**Goal of the exercise:** Set down a true copy of the data, with all pictures left out.

Recorded data
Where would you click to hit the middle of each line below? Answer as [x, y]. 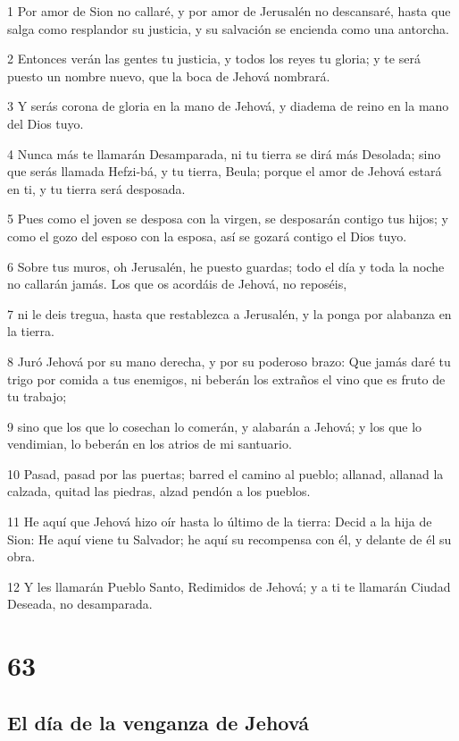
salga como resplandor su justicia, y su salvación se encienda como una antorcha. [228, 28]
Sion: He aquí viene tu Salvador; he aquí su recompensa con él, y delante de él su [229, 539]
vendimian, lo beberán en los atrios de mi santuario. [150, 444]
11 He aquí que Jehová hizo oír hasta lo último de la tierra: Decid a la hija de [220, 522]
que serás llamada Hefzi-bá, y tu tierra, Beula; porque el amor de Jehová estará [225, 171]
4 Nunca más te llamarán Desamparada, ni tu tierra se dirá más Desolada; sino [224, 153]
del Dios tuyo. [46, 123]
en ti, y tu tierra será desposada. [96, 188]
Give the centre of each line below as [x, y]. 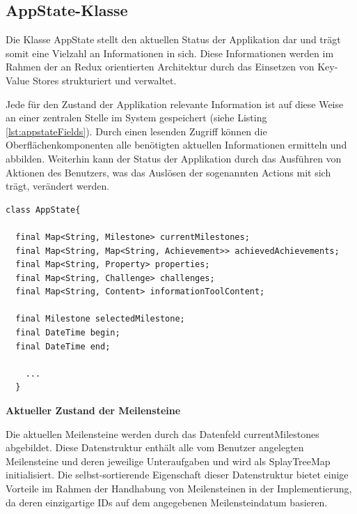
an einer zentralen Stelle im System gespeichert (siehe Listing [136, 118]
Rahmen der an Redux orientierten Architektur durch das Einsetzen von [160, 67]
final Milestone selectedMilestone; [100, 319]
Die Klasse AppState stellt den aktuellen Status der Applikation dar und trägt [173, 39]
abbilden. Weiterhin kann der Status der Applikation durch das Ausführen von [174, 158]
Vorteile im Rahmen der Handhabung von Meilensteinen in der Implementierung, [179, 489]
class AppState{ [43, 210]
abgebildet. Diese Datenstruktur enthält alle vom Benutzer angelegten [155, 447]
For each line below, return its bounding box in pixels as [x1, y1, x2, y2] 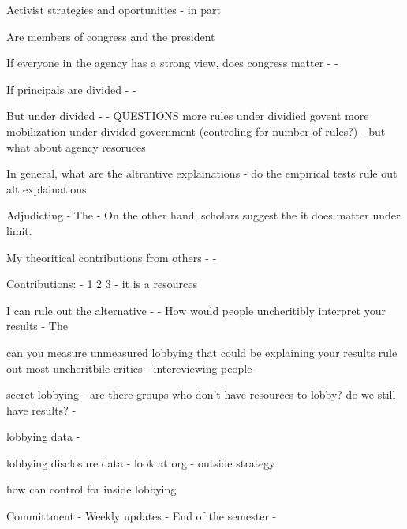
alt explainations [6, 180, 87, 197]
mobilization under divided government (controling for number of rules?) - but [6, 122, 386, 139]
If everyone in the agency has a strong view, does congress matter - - [6, 54, 338, 71]
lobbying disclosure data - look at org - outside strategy [6, 454, 275, 471]
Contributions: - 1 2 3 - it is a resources [6, 276, 197, 292]
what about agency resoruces [6, 138, 146, 155]
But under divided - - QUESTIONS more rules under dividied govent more [6, 107, 369, 124]
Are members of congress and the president [6, 28, 215, 44]
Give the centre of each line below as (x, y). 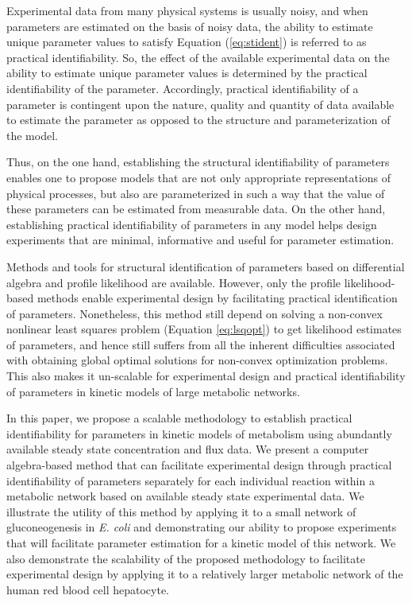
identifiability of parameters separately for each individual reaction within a (191, 480)
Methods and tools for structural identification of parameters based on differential (206, 266)
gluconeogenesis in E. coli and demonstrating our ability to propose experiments (202, 527)
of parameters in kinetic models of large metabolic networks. (153, 391)
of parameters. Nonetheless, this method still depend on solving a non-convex (194, 313)
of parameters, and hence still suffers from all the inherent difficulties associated (201, 344)
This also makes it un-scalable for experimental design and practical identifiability (206, 376)
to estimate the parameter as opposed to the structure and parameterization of (198, 120)
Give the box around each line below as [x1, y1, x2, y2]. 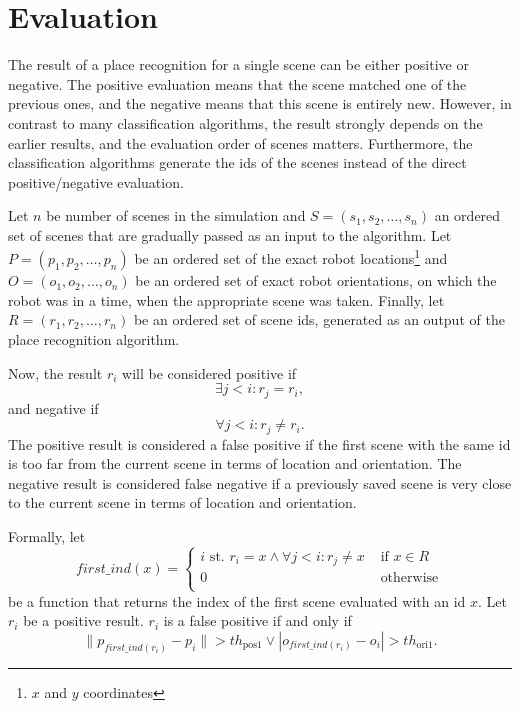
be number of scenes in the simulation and [46, 205, 306, 226]
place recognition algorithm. [8, 328, 180, 349]
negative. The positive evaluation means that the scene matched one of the [8, 73, 467, 94]
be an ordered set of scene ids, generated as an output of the [133, 309, 505, 330]
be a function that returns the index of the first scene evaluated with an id [8, 590, 466, 611]
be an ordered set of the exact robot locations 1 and [134, 245, 448, 269]
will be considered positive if [122, 362, 297, 383]
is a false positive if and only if [163, 610, 352, 631]
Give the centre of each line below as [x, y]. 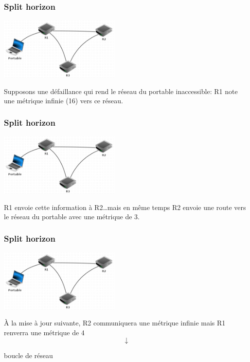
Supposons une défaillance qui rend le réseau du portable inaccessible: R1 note [121, 91]
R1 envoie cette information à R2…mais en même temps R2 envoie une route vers [125, 207]
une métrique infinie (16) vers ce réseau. [63, 101]
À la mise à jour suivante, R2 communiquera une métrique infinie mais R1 [115, 323]
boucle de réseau [28, 355]
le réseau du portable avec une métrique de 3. [72, 217]
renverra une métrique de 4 [44, 333]
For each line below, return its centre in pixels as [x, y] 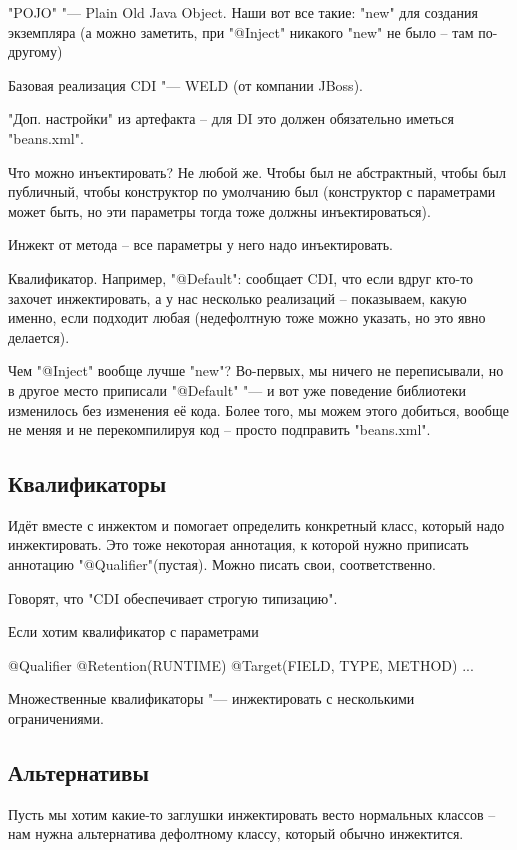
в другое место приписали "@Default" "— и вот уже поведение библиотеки [237, 389]
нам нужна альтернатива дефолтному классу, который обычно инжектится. [236, 833]
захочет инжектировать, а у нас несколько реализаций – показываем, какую [237, 297]
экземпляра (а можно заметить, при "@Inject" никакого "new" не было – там [241, 31]
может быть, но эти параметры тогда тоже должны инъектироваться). [219, 210]
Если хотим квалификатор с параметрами [133, 631]
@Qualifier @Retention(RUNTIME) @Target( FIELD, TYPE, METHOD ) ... [241, 664]
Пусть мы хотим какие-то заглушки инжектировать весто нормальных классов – [252, 813]
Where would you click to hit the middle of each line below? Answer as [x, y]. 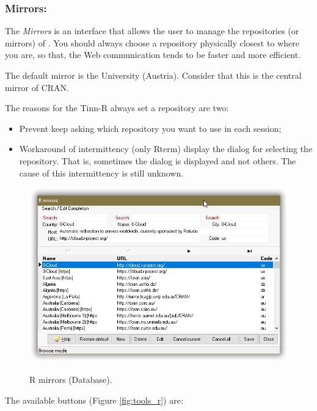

**Final answer:**
Where would you click to hit the middle of each line below? Answer as [x, y]. 
salga como resplandor su justicia, y su salvación se encienda como una antorcha. [228, 28]
Sion: He aquí viene tu Salvador; he aquí su recompensa con él, y delante de él su [229, 539]
vendimian, lo beberán en los atrios de mi santuario. [150, 444]
11 He aquí que Jehová hizo oír hasta lo último de la tierra: Decid a la hija de [220, 522]
que serás llamada Hefzi-bá, y tu tierra, Beula; porque el amor de Jehová estará [225, 171]
4 Nunca más te llamarán Desamparada, ni tu tierra se dirá más Desolada; sino [224, 153]
del Dios tuyo. [46, 123]
en ti, y tu tierra será desposada. [96, 188]
Give the centre of each line below as [x, y]. 
an einer zentralen Stelle im System gespeichert (siehe Listing [136, 118]
Rahmen der an Redux orientierten Architektur durch das Einsetzen von [160, 67]
final Milestone selectedMilestone; [100, 319]
Die Klasse AppState stellt den aktuellen Status der Applikation dar und trägt [173, 39]
abbilden. Weiterhin kann der Status der Applikation durch das Ausführen von [174, 158]
Vorteile im Rahmen der Handhabung von Meilensteinen in der Implementierung, [179, 489]
class AppState{ [43, 210]
abgebildet. Diese Datenstruktur enthält alle vom Benutzer angelegten [155, 447]
For each line below, return its bounding box in pixels as [x1, y1, x2, y2] 
alt explainations [6, 180, 87, 197]
mobilization under divided government (controling for number of rules?) - but [6, 122, 386, 139]
If everyone in the agency has a strong view, does congress matter - - [6, 54, 338, 71]
lobbying disclosure data - look at org - outside strategy [6, 454, 275, 471]
Contributions: - 1 2 3 - it is a resources [6, 276, 197, 292]
what about agency resoruces [6, 138, 146, 155]
But under divided - - QUESTIONS more rules under dividied govent more [6, 107, 369, 124]
Are members of congress and the president [6, 28, 215, 44]
Give the centre of each line below as (x, y). 
identifiability of parameters separately for each individual reaction within a (191, 480)
Methods and tools for structural identification of parameters based on differential (206, 266)
gluconeogenesis in E. coli and demonstrating our ability to propose experiments (202, 527)
of parameters in kinetic models of large metabolic networks. (153, 391)
of parameters. Nonetheless, this method still depend on solving a non-convex (194, 313)
of parameters, and hence still suffers from all the inherent difficulties associated (201, 344)
This also makes it un-scalable for experimental design and practical identifiability (206, 376)
to estimate the parameter as opposed to the structure and parameterization of (198, 120)
Give the box around each line below as [x1, y1, x2, y2]. 
be number of scenes in the simulation and [46, 205, 306, 226]
place recognition algorithm. [8, 328, 180, 349]
negative. The positive evaluation means that the scene matched one of the [8, 73, 467, 94]
be an ordered set of scene ids, generated as an output of the [133, 309, 505, 330]
be a function that returns the index of the first scene evaluated with an id [8, 590, 466, 611]
be an ordered set of the exact robot locations 1 and [134, 245, 448, 269]
will be considered positive if [122, 362, 297, 383]
is a false positive if and only if [163, 610, 352, 631]
Give the centre of each line below as [x, y]. 
Supposons une défaillance qui rend le réseau du portable inaccessible: R1 note [121, 91]
R1 envoie cette information à R2…mais en même temps R2 envoie une route vers [125, 207]
une métrique infinie (16) vers ce réseau. [63, 101]
À la mise à jour suivante, R2 communiquera une métrique infinie mais R1 [115, 323]
boucle de réseau [28, 355]
le réseau du portable avec une métrique de 3. [72, 217]
renverra une métrique de 4 [44, 333]
For each line below, return its centre in pixels as [x, y] 
в другое место приписали "@Default" "— и вот уже поведение библиотеки [237, 389]
нам нужна альтернатива дефолтному классу, который обычно инжектится. [236, 833]
захочет инжектировать, а у нас несколько реализаций – показываем, какую [237, 297]
экземпляра (а можно заметить, при "@Inject" никакого "new" не было – там [241, 31]
может быть, но эти параметры тогда тоже должны инъектироваться). [219, 210]
Если хотим квалификатор с параметрами [133, 631]
@Qualifier @Retention(RUNTIME) @Target( FIELD, TYPE, METHOD ) ... [241, 664]
Пусть мы хотим какие-то заглушки инжектировать весто нормальных классов – [252, 813]
Where would you click to hit the middle of each line below? Answer as [x, y]. 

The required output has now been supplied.